Can you tell me your journey through NLP?

What ideas, problems, approaches were you working on?

Were you fascinated with, did you explore

before this magic of deep learning reemerged and after?

So when I started my work in NLP, it was in 97.

This was very interesting time.

It was exactly the time that I came to ACL.

And at the time I could barely understand English,

but it was exactly like the transition point

because half of the papers were really rule based approaches

where people took more kind of heavy linguistic approaches

for small domains and try to build up from there.

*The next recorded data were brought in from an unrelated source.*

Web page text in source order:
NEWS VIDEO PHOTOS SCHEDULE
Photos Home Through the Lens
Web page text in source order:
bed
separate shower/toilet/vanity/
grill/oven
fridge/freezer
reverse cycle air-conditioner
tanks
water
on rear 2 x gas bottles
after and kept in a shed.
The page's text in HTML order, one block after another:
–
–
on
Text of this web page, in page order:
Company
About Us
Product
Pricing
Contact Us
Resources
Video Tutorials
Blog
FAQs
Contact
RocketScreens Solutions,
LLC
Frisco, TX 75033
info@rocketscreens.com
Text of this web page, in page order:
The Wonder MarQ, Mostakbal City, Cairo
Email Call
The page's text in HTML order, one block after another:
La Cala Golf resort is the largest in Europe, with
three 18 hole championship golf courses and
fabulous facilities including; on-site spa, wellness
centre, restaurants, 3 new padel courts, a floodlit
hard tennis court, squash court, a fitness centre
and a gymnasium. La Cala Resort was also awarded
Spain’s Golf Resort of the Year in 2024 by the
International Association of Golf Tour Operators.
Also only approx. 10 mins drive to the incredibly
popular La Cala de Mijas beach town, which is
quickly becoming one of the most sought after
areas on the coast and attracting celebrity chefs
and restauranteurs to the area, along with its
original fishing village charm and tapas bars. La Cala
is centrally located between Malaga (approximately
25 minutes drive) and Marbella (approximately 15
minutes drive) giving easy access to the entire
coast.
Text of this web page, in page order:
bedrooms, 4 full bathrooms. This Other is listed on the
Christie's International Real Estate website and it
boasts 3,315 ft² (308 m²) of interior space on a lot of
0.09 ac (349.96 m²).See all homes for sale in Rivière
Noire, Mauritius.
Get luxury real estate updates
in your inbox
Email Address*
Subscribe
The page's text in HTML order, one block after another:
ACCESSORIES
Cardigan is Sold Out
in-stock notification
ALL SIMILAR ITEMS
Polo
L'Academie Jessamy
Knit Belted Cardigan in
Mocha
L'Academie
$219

And then there were the first generation of papers

which were corpus based papers.

And they were very simple in our terms

when you collect some statistics

and do prediction based on them.

And I found it really fascinating that one community

can think so very differently about the problem.

And I remember my first paper that I wrote,

it didn’t have a single formula.

It didn’t have evaluation.

It just had examples of outputs.

And this was a standard of the field at the time.

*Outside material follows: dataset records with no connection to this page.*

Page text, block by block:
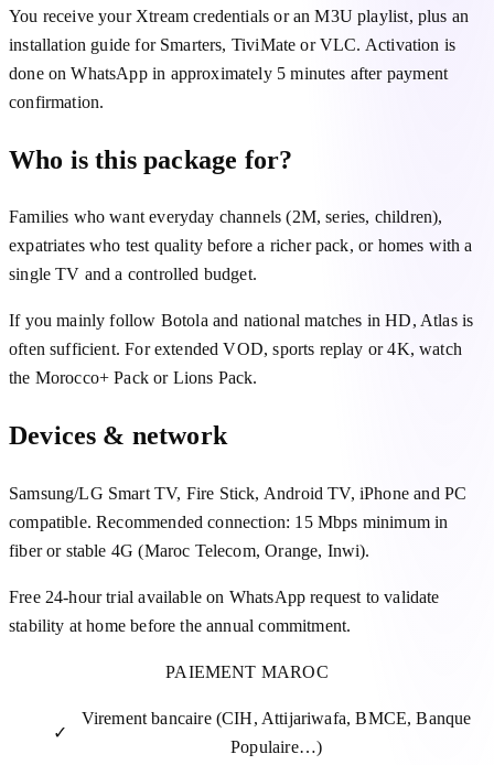
You receive your Xtream credentials or an M3U playlist, plus an
installation guide for Smarters, TiviMate or VLC. Activation is
done on WhatsApp in approximately 5 minutes after payment
confirmation.
Who is this package for?
Families who want everyday channels (2M, series, children),
expatriates who test quality before a richer pack, or homes with a
single TV and a controlled budget.
If you mainly follow Botola and national matches in HD, Atlas is
often sufficient. For extended VOD, sports replay or 4K, watch
the Morocco+ Pack or Lions Pack.
Devices & network
Samsung/LG Smart TV, Fire Stick, Android TV, iPhone and PC
compatible. Recommended connection: 15 Mbps minimum in
fiber or stable 4G (Maroc Telecom, Orange, Inwi).
Free 24-hour trial available on WhatsApp request to validate
stability at home before the annual commitment.
PAIEMENT MAROC
✓
Virement bancaire (CIH, Attijariwafa, BMCE, Banque
Populaire…)
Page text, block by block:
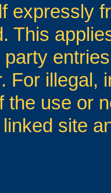
expressly
This
party
For illegal,
the use or
site
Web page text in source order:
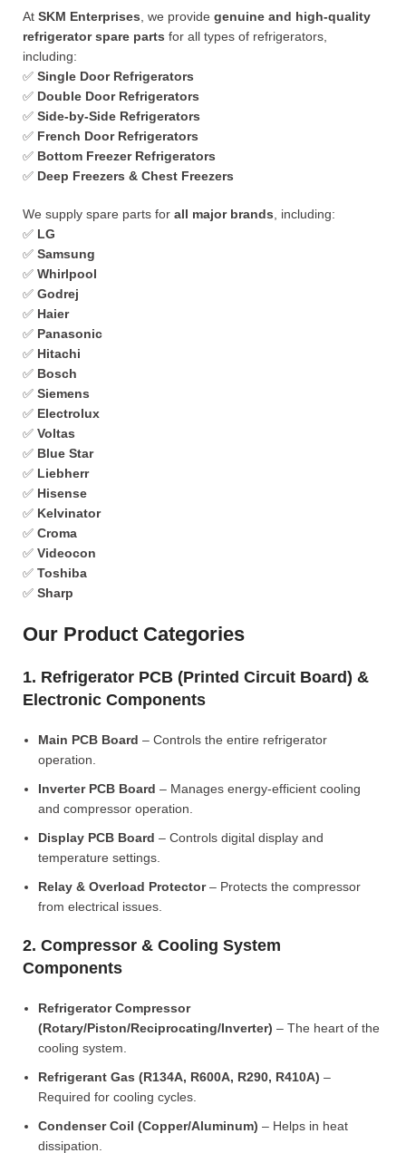
At SKM Enterprises , we provide genuine and high-quality
refrigerator spare parts for all types of refrigerators,
including:
✅ Single Door Refrigerators
✅ Double Door Refrigerators
✅ Side-by-Side Refrigerators
✅ French Door Refrigerators
✅ Bottom Freezer Refrigerators
✅ Deep Freezers & Chest Freezers
We supply spare parts for all major brands , including:
✅ LG
✅ Samsung
✅ Whirlpool
✅ Godrej
✅ Haier
✅ Panasonic
✅ Hitachi
✅ Bosch
✅ Siemens
✅ Electrolux
✅ Voltas
✅ Blue Star
✅ Liebherr
✅ Hisense
✅ Kelvinator
✅ Croma
✅ Videocon
✅ Toshiba
✅ Sharp
Our Product Categories
1. Refrigerator PCB (Printed Circuit Board) &
Electronic Components
Main PCB Board – Controls the entire refrigerator
operation.
Inverter PCB Board – Manages energy-efficient cooling
and compressor operation.
Display PCB Board – Controls digital display and
temperature settings.
Relay & Overload Protector– Protects the compressor
from electrical issues.
2. Compressor & Cooling System
Components
Refrigerator Compressor
(Rotary/Piston/Reciprocating/Inverter) – The heart of the
cooling system.
Refrigerant Gas (R134A, R600A, R290, R410A) –
Required for cooling cycles.
Condenser Coil (Copper/Aluminum) – Helps in heat
dissipation.
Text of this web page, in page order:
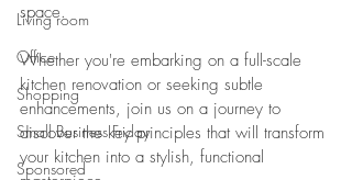
Living room
Office
Shopping
Small Business Friday
Sponsored
space.
Whether you're embarking on a full-scale
kitchen renovation or seeking subtle
enhancements, join us on a journey to
discover the key principles that will transform
your kitchen into a stylish, functional
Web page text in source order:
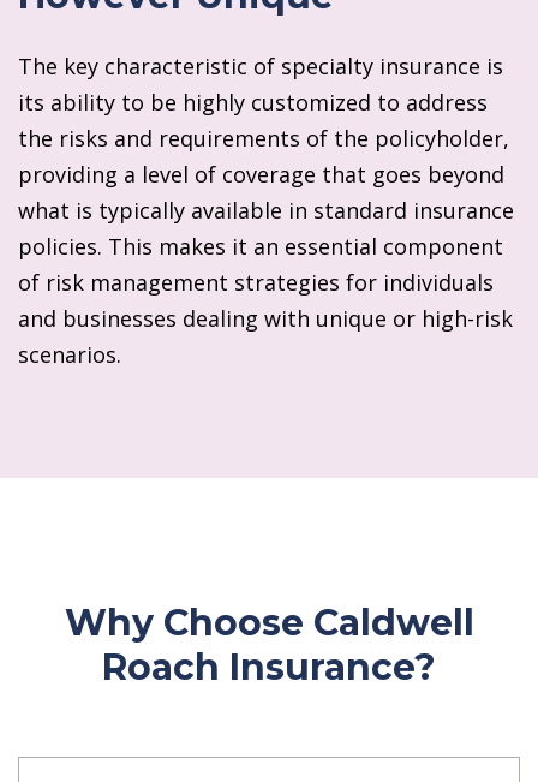
The key characteristic of specialty insurance is
its ability to be highly customized to address
the risks and requirements of the policyholder,
providing a level of coverage that goes beyond
what is typically available in standard insurance
policies. This makes it an essential component
of risk management strategies for individuals
and businesses dealing with unique or high-risk
scenarios.
Why Choose Caldwell
Roach Insurance?
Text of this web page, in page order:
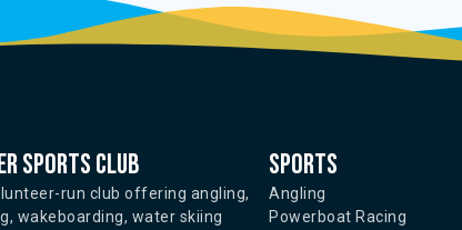
sports club
run club offering angling,
wakeboarding, water skiing
Sports
Angling
Powerboat Racing
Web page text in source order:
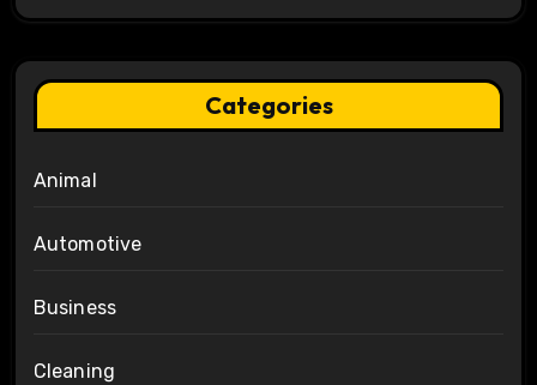
Categories
Animal
Automotive
Business
Cleaning
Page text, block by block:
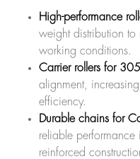
High-performance
weight distribution
working conditions.
Carrier rollers for
alignment,
efficiency.
Durable chains for
reliable performance
reinforced
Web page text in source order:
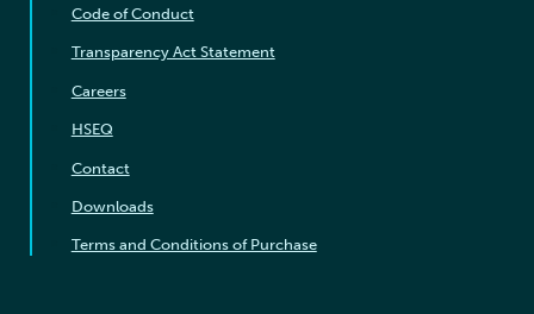
Code of Conduct
Transparency Act Statement
Careers
HSEQ
Contact
Downloads
Terms and Conditions of Purchase
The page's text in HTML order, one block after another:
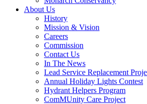
About Us
History
Mission & Vision
Careers
Commission
Contact Us
In The News
Lead Service Replacement
Annual Holiday Lights Contest
Hydrant Helpers Program
ComMUnity Care Project
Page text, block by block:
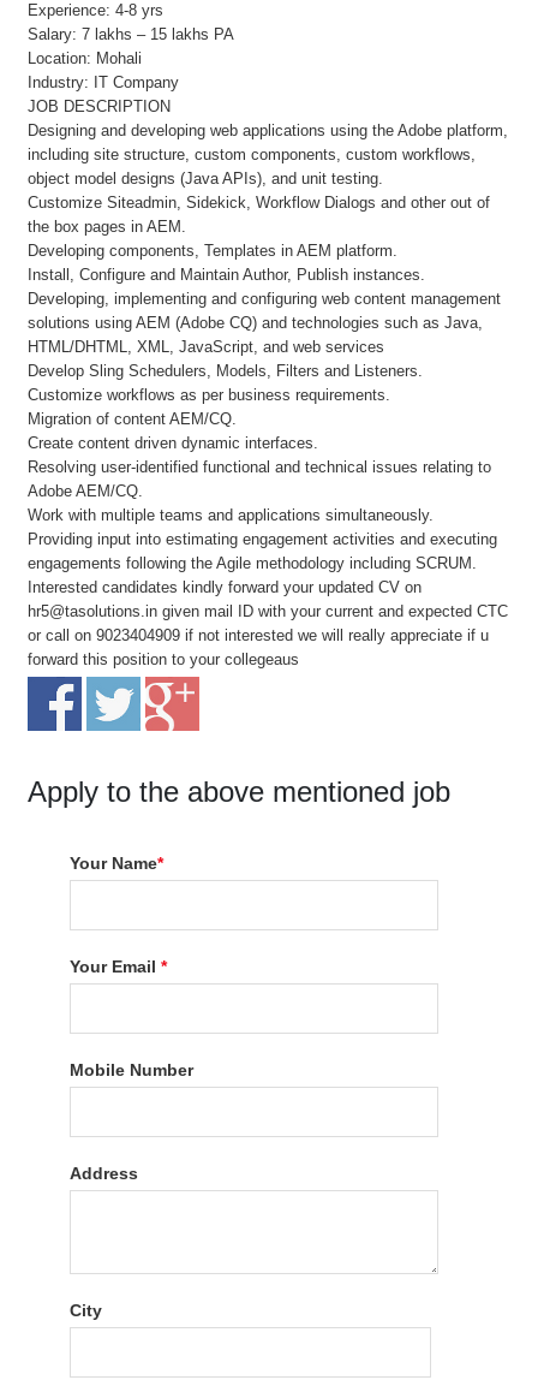
Experience: 4-8 yrs
Salary: 7 lakhs – 15 lakhs PA
Location: Mohali
Industry: IT Company
JOB DESCRIPTION
Designing and developing web applications using the Adobe platform,
including site structure, custom components, custom workflows,
object model designs (Java APIs), and unit testing.
Customize Siteadmin, Sidekick, Workflow Dialogs and other out of
the box pages in AEM.
Developing components, Templates in AEM platform.
Install, Configure and Maintain Author, Publish instances.
Developing, implementing and configuring web content management
solutions using AEM (Adobe CQ) and technologies such as Java,
HTML/DHTML, XML, JavaScript, and web services
Develop Sling Schedulers, Models, Filters and Listeners.
Customize workflows as per business requirements.
Migration of content AEM/CQ.
Create content driven dynamic interfaces.
Resolving user-identified functional and technical issues relating to
Adobe AEM/CQ.
Work with multiple teams and applications simultaneously.
Providing input into estimating engagement activities and executing
engagements following the Agile methodology including SCRUM.
Interested candidates kindly forward your updated CV on
hr5@tasolutions.in given mail ID with your current and expected CTC
or call on 9023404909 if not interested we will really appreciate if u
forward this position to your collegeaus
Apply to the above mentioned job
Your Name*
Your Email*
Mobile Number
Address
City
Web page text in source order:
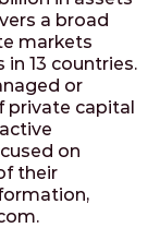
a broad
markets
13 countries.
or
private capital
on
their

In some ways, I mean, people maybe just started emphasizing

the empirical evaluation, but for many applications

like summarization, you just show some examples of outputs.

And then increasingly you can see that how

the statistical approaches dominated the field

and we’ve seen increased performance

across many basic tasks.

The sad part of the story maybe that if you look again

through this journey, we see that the role of linguistics

in some ways greatly diminishes.

And I think that you really need to look

through the whole proceeding to find one or two papers

which make some interesting linguistic references.

It’s really big.

Today, yeah.

Today, today.

This was definitely one of the.

Things like syntactic trees, just even basically

against our conversation about human understanding

of language, which I guess what linguistics would be

structured, hierarchical representing language

in a way that’s human explainable, understandable

is missing today.

I don’t know if it is, what is explainable

and understandable.

In the end, we perform functions and it’s okay

to have machine which performs a function.

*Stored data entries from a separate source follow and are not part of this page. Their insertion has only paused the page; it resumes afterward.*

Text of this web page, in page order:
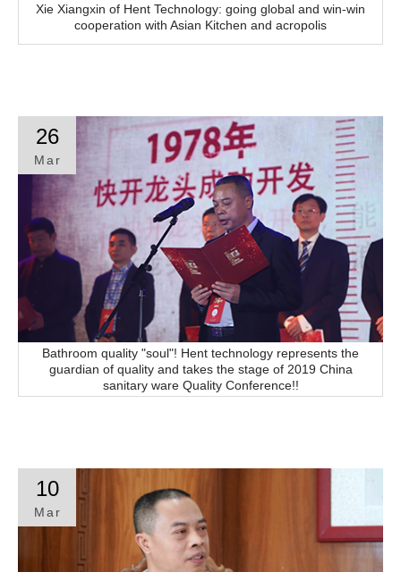
Xie Xiangxin of Hent Technology: going global and win-win
cooperation with Asian Kitchen and acropolis
26
Mar
Bathroom quality "soul"! Hent technology represents the
guardian of quality and takes the stage of 2019 China
sanitary ware Quality Conference!!
10
Mar
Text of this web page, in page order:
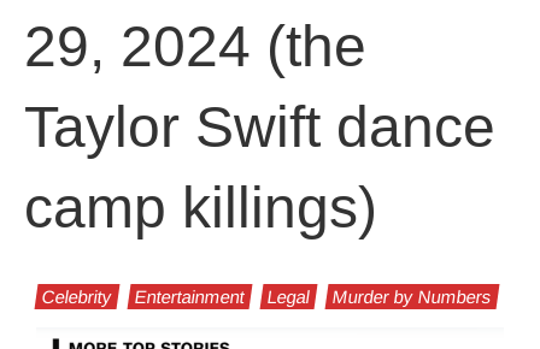
29, 2024 (the
Taylor Swift dance
camp killings)
Celebrity Entertainment Legal Murder by Numbers
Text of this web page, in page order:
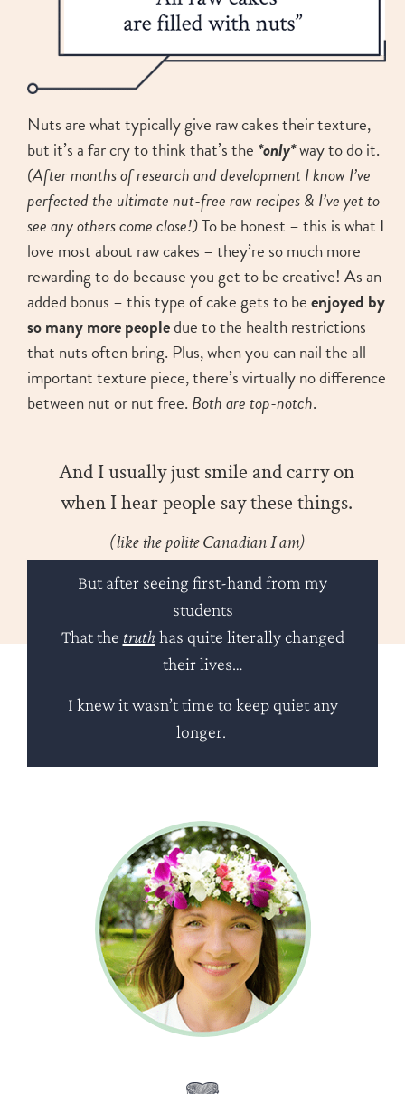
Nuts are what typically give raw cakes their texture,
but it’s a far cry to think that’s the *only*way to do it.
(After months of research and development I know I’ve
perfected the ultimate nut-free raw recipes & I’ve yet to
see any others come close!)To be honest – this is what I
love most about raw cakes – they’re so much more
rewarding to do because you get to be creative! As an
added bonus – this type of cake gets to beenjoyed by
so many more peopledue to the health restrictions
that nuts often bring. Plus, when you can nail the all-
important texture piece, there’s virtuallyno difference
between nut or nut free. Both are top-notch.
And I usually just smile and carry on
when I hear people say these things.
(like the polite Canadian I am)
But after seeing first-hand from my
students
That the truth has quite literally changed
their lives…
I knew it wasn’t time to keep quiet any
longer.

Like when you’re thinking about your calculator, correct?

Your calculator can do calculation very different

from you would do the calculation,

but it’s very effective in it.

And this is fine if we can achieve certain tasks

with high accuracy, doesn’t necessarily mean

that it has to understand it the same way as we understand.

In some ways, it’s even naive to request

because you have so many other sources of information

that are absent when you are training your system.

So it’s okay.

Is it delivered?

And I would tell you one application

that is really fascinating.

In 97, when it came to ACL, there were some papers

on machine translation.

They were like primitive.

Like people were trying really, really simple.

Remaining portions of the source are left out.